Your instructions:
When you copy from the entries that follow, take only the lines from the one with "Investors today rely on digital platforms to" down to the one with "It gets up on", keeping both ends and dropping every picture.

═════ Listed records ═════

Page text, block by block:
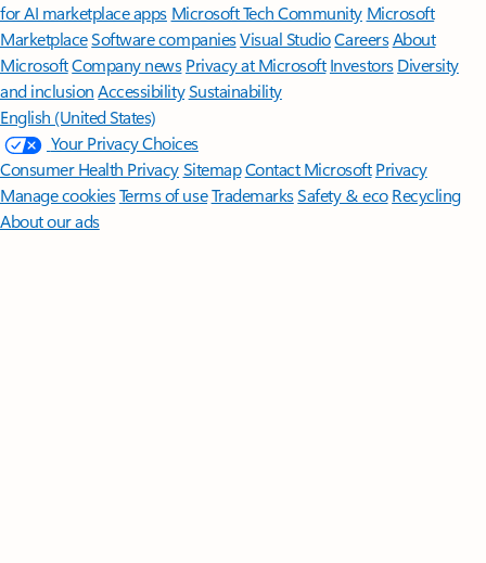
for AI marketplace apps Microsoft Tech Community Microsoft
MarketplaceSoftware companiesVisual StudioCareersAbout
MicrosoftCompany news Privacy at Microsoft Investors Diversity
and inclusion AccessibilitySustainability
English (United States)
Your Privacy Choices
Consumer Health PrivacySitemapContact Microsoft Privacy
Manage cookiesTerms of useTrademarksSafety & eco Recycling
About our ads
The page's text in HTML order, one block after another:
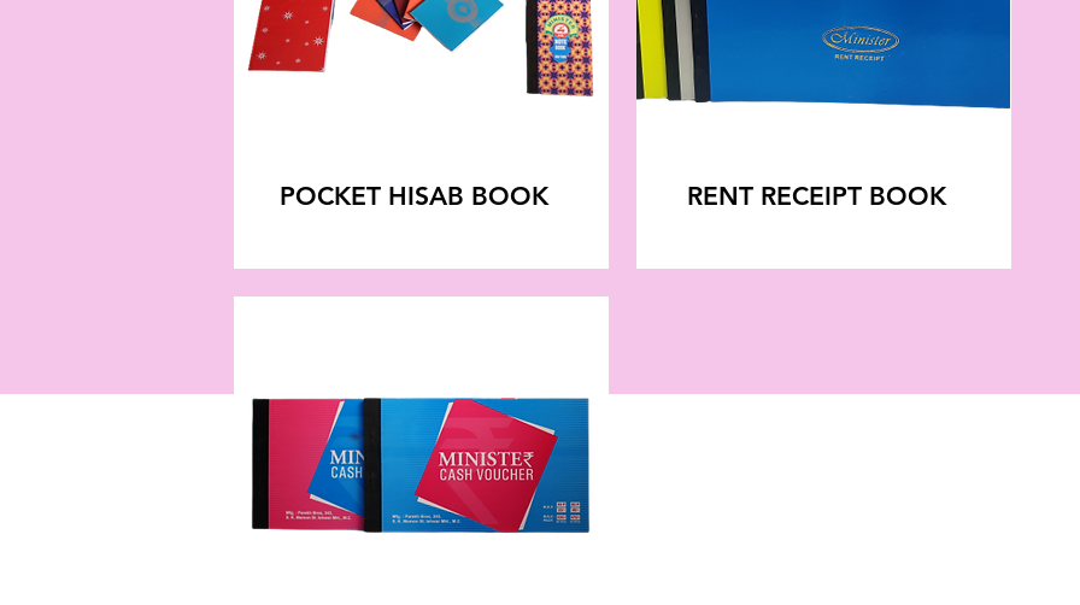
POCKET HISAB BOOK RENT RECEIPT BOOK
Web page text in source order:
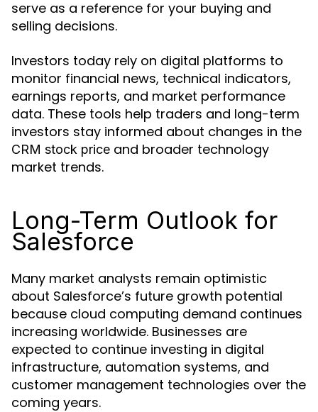
serve as a reference for your buying and
selling decisions.
Investors today rely on digital platforms to
monitor financial news, technical indicators,
earnings reports, and market performance
data. These tools help traders and long-term
investors stay informed about changes in the
CRM stock price and broader technology
market trends.
Long-Term Outlook for
Salesforce
Many market analysts remain optimistic
about Salesforce’s future growth potential
because cloud computing demand continues
increasing worldwide. Businesses are
expected to continue investing in digital
infrastructure, automation systems, and
customer management technologies over the
coming years.
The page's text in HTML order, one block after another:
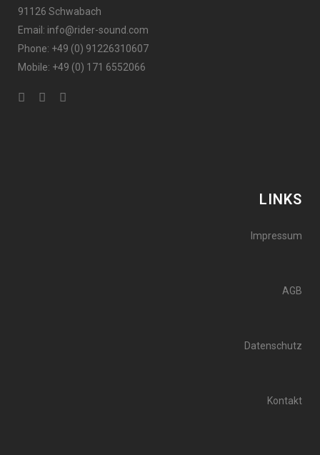
91126 Schwabach
Email: info@rider-sound.com
Phone: +49 (0) 91226310607
Mobile: +49 (0) 171 6552066
LINKS
Impressum
AGB
Datenschutz
Kontakt
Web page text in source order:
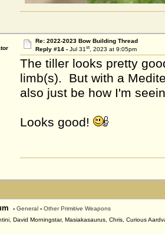
Re: 2022-2023 Bow Building Thread
Reply #14 - Jul 31st, 2023 at 9:05pm
The tiller looks pretty
limb(s). But with a
also just be how I'm
Looks good!
› General › Other Primitive Weapons
David Morningstar, Masiakasaurus, Chris, Curious
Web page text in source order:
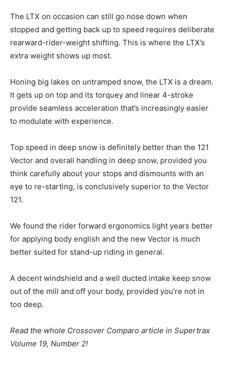
The LTX on occasion can still go nose down when
stopped and getting back up to speed requires deliberate
rearward-rider-weight shifting. This is where the LTX’s
extra weight shows up most.
Honing big lakes on untramped snow, the LTX is a dream.
It gets up on top and its torquey and linear 4-stroke
provide seamless acceleration that’s increasingly easier
to modulate with experience.
Top speed in deep snow is definitely better than the 121
Vector and overall handling in deep snow, provided you
think carefully about your stops and dismounts with an
eye to re-starting, is conclusively superior to the Vector
121.
We found the rider forward ergonomics light years better
for applying body english and the new Vector is much
better suited for stand-up riding in general.
A decent windshield and a well ducted intake keep snow
out of the mill and off your body, provided you’re not in
too deep.
Read the whole Crossover Comparo article in Supertrax
Volume 19, Number 2!
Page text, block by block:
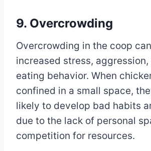
9. Overcrowding
Overcrowding in the coop
increased stress,
eating behavior. When
confined in a small space,
likely to develop bad habits
due to the lack of personal
competition for resources.
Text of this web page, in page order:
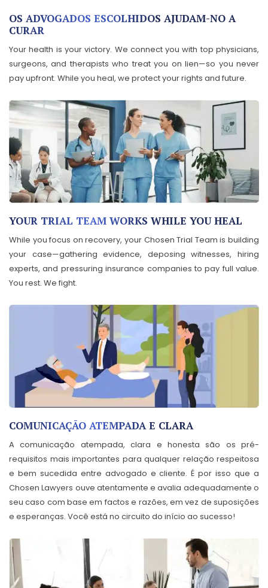
OS ADVOGADOS ESCOLHIDOS AJUDAM-NO A
CURAR
Your health is your victory. We connect you with top physicians,
surgeons, and therapists who treat you on lien—so you never
pay upfront. While you heal, we protect your rights and future.
YOUR TRIAL TEAM WORKS WHILE YOU HEAL
While you focus on recovery, your Chosen Trial Team is building
your case—gathering evidence, deposing witnesses, hiring
experts, and pressuring insurance companies to pay full value.
You rest. We fight.
COMUNICAÇÃO ATEMPADA E CLARA
A comunicação atempada, clara e honesta são os pré-
requisitos mais importantes para qualquer relação respeitosa
e bem sucedida entre advogado e cliente. É por isso que a
Chosen Lawyers ouve atentamente e avalia adequadamente o
seu caso com base em factos e razões, em vez de suposições
e esperanças. Você está no circuito do início ao sucesso!
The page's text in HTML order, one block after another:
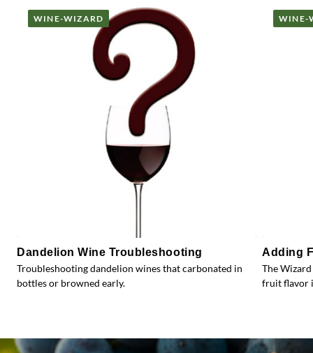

═════

Output below:
Investors today rely on digital platforms to
monitor financial news, technical indicators,
earnings reports, and market performance
data. These tools help traders and long-term
investors stay informed about changes in the
CRM stock price and broader technology
market trends.
Long-Term Outlook for
Salesforce
Many market analysts remain optimistic
about Salesforce’s future growth potential
because cloud computing demand continues
increasing worldwide. Businesses are
expected to continue investing in digital
infrastructure, automation systems, and
customer management technologies over the
coming years.
The page's text in HTML order, one block after another:
91126 Schwabach
Email: info@rider-sound.com
Phone: +49 (0) 91226310607
Mobile: +49 (0) 171 6552066
LINKS
Impressum
AGB
Datenschutz
Kontakt
Web page text in source order:
Re: 2022-2023 Bow Building Thread
Reply #14 - Jul 31st, 2023 at 9:05pm
The tiller looks pretty
limb(s). But with a
also just be how I'm
Looks good!
› General › Other Primitive Weapons
David Morningstar, Masiakasaurus, Chris, Curious
Web page text in source order:
The LTX on occasion can still go nose down when
stopped and getting back up to speed requires deliberate
rearward-rider-weight shifting. This is where the LTX’s
extra weight shows up most.
Honing big lakes on untramped snow, the LTX is a dream.
It gets up on top and its torquey and linear 4-stroke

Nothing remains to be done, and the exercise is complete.